就在这时,出租房的门被敲得震天响!

“时瑜!时瑜!开门!我知道你在里面!我是小米!”

门外传来闺蜜小米焦急万分、带着哭腔的呼喊声,拍门声又重又急:

“你再不开门我真报警了!你半个月死哪儿去了?!电话关机,微信不回,公司说你被开除了!你出什么事了?!”

听到小米熟悉的声音,时瑜像是溺水的人终于抓住了一块浮木。她挣扎着爬起来,拖着沉重的步伐走到门口,打开了门锁。

门一开,外面站着满脸泪痕、眼睛红肿的小米。当小米看到门内站着的时瑜时,整个人都僵住了!

眼前的时瑜,脸色苍白得没有一丝血色,眼神涣散空洞,像是被抽走了魂魄。

更让小米惊骇的是她身上的衣服一套白色古装。

“天呐!小瑜!你……你这是……”小米的震惊压过了愤怒,她猛地冲进来,一把抓住时瑜冰凉的手,上下打量:

“你怎么穿成这样?这半个月你到底去哪里了?!你知不知道我快急疯了!报警人家说成年人失踪不到时间不能立案!公司又说你旷工被开除了!你……”她看着好友这副失魂落魄、穿着古怪的样子,一个可怕的念头浮上心头,“你是不是……是不是被人骗了?关起来了?还是……遇到什么不干净的东西了?!”

时瑜被小米摇晃着,嘴唇动了动,却一个字也说不出来。

她能说什么?说她穿越了?被一个古代摄政王当成“仙子”又当囚犯?还错失了一袋金子?谁会信?说出来只会被当成疯子。

小米看她这副样子,心都揪紧了。当务之急是确定她的身体!

“不行!你必须跟我去医院!现在!立刻!”小米语气斩钉截铁,不容分说地开始动手帮她脱掉身上那套奇怪的古装,又飞快地从时瑜衣柜里翻出厚实的毛衣和羽绒服,“穿上!快!你这脸色太吓人了!”

时瑜像个木偶一样被小米摆布着,换上了现代的衣服。

半小时后,市立医院。

时瑜被小米半扶半拽着,挂号、排队、做检查。抽血、心电图、脑部CT……冰冷的仪器,消毒水的味道,医生公式化的询问,都让她感到一种深深的疏离和麻木。

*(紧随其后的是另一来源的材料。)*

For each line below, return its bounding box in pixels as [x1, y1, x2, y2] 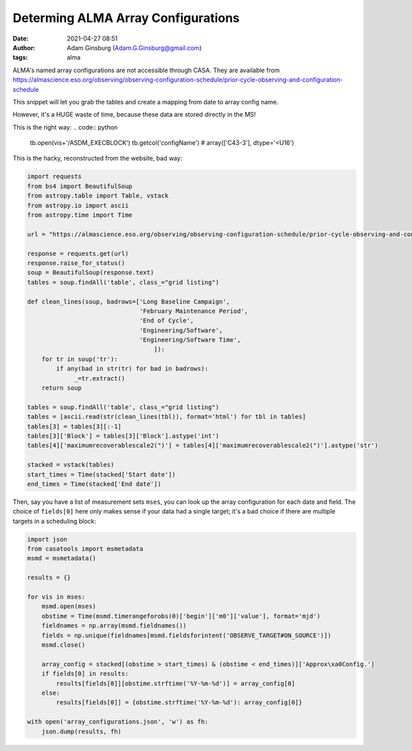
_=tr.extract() [74, 374, 126, 382]
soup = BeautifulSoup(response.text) [27, 268, 154, 277]
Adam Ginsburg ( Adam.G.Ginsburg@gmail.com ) [67, 43, 202, 51]
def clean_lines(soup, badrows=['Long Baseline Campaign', [27, 297, 230, 305]
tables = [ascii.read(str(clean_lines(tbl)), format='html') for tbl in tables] [27, 413, 306, 421]
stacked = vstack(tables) [27, 461, 115, 469]
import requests [27, 172, 82, 181]
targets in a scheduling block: [12, 517, 96, 525]

她的思绪时而飘到那袋错失的金子上,时而被手机上不断跳出的催债信息拉回现实。

检查结果出来得很快。

诊室里,中年女医生翻看着一叠报告单,表情平静。

“医生,她怎么样?是不是很严重?您看她这脸色,这状态……”小米紧张地问,声音都在发颤。

医生推了推眼镜,仔细看了看报告,又看了看眼神空洞、一言不发的时瑜,语气平和但肯定:“从目前的检查结果来看,血常规、生化、心电图、脑部CT……所有指标都在正常范围内。没有发现器质性病变。”

“可是她……”小米指着时瑜失魂落魄、穿着打扮怪异的样子,急得直跺脚,“她这样子绝对不正常啊医生!”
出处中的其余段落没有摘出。